This marks the fourth year in a row that renewables outpaced natural gas in terms of energy capacity additions in the U.S. Some are taking the news as a sign that fossil fuels’ days are numbered, despite resistance from the federal government.

“Notwithstanding a year-long effort by the Trump Administration and its congressional allies to prop up coal, nuclear, and natural gas at the expense of renewable energy sources, clean energy technologies have proven themselves to be amazingly resilient,” Ken Bossong, Executive Director of the SUN DAY Campaign, told Clean Technica.
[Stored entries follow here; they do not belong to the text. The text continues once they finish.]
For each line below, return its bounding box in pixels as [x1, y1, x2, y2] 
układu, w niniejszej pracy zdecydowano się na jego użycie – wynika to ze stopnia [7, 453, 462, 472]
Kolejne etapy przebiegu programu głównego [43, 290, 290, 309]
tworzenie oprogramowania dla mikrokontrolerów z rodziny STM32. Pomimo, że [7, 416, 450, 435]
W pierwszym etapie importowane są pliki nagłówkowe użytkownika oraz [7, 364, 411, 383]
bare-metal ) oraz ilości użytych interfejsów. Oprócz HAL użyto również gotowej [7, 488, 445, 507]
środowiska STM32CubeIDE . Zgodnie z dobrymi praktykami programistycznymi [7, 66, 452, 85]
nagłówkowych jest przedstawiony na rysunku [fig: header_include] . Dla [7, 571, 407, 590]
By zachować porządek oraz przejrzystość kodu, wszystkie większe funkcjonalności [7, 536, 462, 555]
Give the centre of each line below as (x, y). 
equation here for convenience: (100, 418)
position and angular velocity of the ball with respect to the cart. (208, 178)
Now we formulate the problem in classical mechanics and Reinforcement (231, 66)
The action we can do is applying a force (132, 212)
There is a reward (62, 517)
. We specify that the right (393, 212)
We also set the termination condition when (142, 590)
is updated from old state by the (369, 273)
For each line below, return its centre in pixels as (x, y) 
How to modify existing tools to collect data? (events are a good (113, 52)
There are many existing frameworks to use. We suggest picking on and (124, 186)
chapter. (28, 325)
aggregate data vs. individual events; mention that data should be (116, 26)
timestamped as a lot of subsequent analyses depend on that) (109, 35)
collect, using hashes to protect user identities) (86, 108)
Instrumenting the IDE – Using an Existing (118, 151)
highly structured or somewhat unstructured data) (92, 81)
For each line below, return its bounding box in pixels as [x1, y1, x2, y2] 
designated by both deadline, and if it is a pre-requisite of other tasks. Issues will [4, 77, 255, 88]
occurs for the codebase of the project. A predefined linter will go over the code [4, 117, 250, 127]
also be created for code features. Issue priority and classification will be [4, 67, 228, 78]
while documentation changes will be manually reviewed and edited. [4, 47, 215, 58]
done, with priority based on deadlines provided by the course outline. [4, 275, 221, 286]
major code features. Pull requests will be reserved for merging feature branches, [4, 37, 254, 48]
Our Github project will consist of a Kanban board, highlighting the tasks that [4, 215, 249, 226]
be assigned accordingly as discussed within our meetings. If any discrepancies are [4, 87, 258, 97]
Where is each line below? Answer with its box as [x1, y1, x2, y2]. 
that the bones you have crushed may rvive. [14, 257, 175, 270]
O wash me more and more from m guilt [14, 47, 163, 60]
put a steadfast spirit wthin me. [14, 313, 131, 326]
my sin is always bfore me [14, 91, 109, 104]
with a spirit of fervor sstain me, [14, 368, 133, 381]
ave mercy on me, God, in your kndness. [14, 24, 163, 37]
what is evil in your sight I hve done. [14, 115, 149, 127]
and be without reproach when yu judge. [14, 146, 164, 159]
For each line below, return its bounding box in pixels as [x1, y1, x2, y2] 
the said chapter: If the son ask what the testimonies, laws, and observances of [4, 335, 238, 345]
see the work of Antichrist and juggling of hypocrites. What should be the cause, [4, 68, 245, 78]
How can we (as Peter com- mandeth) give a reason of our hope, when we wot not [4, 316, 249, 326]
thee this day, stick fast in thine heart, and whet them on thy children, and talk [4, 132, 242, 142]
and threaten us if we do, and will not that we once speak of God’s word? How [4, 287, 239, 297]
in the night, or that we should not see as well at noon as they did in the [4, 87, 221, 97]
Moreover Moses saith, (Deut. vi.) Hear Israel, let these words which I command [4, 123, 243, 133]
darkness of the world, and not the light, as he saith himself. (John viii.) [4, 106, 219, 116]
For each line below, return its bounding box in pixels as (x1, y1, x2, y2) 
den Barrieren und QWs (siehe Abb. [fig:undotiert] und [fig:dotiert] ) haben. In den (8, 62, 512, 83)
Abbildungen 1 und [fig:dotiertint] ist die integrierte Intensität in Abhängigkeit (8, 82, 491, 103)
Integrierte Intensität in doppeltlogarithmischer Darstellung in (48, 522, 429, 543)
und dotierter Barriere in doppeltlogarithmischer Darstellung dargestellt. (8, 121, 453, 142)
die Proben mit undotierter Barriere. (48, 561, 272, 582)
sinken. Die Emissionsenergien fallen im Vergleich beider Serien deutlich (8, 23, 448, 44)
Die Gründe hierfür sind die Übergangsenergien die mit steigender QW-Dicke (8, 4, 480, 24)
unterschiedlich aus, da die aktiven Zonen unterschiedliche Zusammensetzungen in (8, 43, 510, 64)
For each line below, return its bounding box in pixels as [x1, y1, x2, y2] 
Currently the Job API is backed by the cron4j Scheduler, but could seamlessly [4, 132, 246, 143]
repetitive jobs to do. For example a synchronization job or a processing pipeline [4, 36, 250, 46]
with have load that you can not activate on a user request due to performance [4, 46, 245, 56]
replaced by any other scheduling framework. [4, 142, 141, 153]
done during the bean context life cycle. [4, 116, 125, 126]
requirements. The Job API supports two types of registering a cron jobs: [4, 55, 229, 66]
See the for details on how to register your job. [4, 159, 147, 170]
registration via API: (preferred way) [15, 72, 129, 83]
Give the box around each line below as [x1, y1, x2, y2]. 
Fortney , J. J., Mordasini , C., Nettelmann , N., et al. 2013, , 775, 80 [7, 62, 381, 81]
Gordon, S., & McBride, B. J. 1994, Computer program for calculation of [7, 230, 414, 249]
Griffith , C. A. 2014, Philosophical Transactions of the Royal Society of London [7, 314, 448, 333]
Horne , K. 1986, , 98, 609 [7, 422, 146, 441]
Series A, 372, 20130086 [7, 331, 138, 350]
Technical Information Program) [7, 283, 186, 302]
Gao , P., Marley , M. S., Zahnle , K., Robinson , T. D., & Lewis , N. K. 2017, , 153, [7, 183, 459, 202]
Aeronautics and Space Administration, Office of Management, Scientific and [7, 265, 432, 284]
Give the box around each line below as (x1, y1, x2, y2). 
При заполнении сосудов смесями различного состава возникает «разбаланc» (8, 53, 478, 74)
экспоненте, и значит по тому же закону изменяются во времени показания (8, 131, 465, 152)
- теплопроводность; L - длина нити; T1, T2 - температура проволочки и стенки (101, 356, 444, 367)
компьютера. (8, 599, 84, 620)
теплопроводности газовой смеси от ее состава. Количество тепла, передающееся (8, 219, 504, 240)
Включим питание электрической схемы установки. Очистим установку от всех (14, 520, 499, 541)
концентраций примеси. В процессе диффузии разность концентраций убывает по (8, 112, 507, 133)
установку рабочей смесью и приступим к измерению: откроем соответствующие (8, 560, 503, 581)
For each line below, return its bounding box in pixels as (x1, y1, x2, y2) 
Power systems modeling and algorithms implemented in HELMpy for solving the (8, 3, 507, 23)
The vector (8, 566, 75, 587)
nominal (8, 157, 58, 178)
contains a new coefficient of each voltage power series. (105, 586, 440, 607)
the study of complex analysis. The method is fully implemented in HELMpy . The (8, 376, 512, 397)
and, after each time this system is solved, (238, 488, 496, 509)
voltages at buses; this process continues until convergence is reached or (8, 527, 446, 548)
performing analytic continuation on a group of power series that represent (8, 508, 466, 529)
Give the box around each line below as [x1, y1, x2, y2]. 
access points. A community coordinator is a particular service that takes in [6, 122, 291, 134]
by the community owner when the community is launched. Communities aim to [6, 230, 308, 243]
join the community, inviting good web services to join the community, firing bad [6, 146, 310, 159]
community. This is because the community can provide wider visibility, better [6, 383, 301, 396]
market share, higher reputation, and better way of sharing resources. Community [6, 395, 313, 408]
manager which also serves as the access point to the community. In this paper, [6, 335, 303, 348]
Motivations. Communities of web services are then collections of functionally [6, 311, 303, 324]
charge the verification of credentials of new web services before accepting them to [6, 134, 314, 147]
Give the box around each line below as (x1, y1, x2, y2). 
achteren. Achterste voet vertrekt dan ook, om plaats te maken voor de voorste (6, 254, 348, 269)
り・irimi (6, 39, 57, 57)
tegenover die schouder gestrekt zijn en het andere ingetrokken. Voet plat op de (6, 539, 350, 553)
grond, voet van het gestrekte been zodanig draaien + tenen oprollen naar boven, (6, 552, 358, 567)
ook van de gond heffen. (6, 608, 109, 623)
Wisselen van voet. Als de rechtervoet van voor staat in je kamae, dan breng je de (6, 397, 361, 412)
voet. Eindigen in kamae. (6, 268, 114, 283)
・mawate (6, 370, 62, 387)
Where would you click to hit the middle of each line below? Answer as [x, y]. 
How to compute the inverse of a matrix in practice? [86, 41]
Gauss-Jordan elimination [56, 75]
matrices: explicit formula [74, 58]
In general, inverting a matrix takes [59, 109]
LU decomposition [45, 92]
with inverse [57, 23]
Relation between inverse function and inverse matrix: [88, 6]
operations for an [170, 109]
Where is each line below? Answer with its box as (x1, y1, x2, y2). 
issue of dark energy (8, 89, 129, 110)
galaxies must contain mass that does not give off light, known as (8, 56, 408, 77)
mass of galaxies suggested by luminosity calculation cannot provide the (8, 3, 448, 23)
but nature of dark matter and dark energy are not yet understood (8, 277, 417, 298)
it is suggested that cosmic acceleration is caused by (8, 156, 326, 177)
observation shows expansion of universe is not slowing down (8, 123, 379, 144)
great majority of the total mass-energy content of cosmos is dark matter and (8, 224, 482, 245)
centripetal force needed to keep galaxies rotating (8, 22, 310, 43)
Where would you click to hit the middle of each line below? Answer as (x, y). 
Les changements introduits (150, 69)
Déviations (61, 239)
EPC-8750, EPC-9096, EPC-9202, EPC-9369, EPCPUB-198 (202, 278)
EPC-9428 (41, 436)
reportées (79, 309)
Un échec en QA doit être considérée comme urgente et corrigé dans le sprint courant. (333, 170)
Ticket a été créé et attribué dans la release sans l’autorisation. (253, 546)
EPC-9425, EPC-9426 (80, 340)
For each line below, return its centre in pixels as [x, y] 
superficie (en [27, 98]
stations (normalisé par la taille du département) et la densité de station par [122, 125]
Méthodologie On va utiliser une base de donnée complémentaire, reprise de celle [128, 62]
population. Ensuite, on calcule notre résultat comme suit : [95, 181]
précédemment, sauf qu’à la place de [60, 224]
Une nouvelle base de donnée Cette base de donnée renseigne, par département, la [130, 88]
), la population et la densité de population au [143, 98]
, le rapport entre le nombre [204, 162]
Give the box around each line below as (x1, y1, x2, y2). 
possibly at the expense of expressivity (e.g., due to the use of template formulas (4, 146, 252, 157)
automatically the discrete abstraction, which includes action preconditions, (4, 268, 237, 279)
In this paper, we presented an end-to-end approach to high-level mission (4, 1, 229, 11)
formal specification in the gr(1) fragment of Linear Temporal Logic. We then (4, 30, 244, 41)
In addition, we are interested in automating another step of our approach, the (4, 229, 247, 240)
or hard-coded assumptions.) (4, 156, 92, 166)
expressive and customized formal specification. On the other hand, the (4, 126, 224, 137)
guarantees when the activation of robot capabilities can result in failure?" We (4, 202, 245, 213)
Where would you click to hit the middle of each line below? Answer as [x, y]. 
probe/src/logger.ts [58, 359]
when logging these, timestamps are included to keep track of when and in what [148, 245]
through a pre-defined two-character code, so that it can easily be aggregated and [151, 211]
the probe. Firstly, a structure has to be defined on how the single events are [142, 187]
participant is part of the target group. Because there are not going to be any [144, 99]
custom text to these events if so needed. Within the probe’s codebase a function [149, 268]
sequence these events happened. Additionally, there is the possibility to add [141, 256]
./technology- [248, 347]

“The unmistakable lesson to be drawn from the past five or more years of FERC data is that solar, wind, and the other renewable energy sources are carving out a large and rapidly-expanding share of the nation’s electrical generation,” he said. . .


via | Last Year Renewables Accounted for Half of the Energy Capacity Added to the U.S.

2 thoughts on “In 2017 Renewables Accounted for Half of New Energy Capacity in US

  1. On the other hand, the US is now a net oil exporter, and is close to overtaking Saudi Arabia as the world’s number one producer of oil – thanks to fracking, which many argue is an environmental disaster waiting to happen. And who’s reaping the financial and political benefits?


  2. Good point, Alan. There are also major health risks associated with fracking – and with oil prices so low most oil companies take a loss on their fracking activities. So no one is reaping the financial benefits at the moment – except the banks that finance them.